• [WORK ORDER]: Please write out the line containing "唯一のコメダ大判焼き店も！ 東名阪・伊..." and each line after it through the end of the data, exactly, and nothing else.

*** Block opens ***

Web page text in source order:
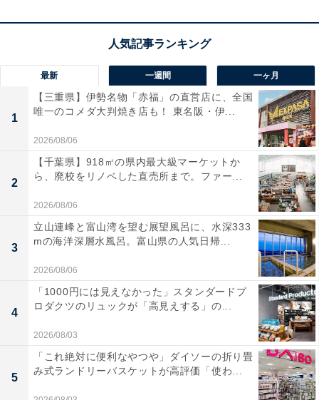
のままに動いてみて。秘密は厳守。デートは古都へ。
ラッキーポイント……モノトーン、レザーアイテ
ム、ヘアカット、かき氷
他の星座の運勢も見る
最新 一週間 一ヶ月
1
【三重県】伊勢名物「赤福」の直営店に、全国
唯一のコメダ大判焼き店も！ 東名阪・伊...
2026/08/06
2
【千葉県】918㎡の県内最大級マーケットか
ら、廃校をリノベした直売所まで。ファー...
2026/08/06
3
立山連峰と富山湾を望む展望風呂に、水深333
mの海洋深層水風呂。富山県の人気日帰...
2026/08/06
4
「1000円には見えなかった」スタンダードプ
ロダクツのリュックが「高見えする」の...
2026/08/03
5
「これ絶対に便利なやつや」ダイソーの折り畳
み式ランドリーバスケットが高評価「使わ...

*** Block closes ***

• [TASK ANSWER]:
唯一のコメダ大判焼き店も！ 東名阪・伊...
2026/08/06
2
【千葉県】918㎡の県内最大級マーケットか
ら、廃校をリノベした直売所まで。ファー...
2026/08/06
3
立山連峰と富山湾を望む展望風呂に、水深333
mの海洋深層水風呂。富山県の人気日帰...
2026/08/06
4
「1000円には見えなかった」スタンダードプ
ロダクツのリュックが「高見えする」の...
2026/08/03
5
「これ絶対に便利なやつや」ダイソーの折り畳
み式ランドリーバスケットが高評価「使わ...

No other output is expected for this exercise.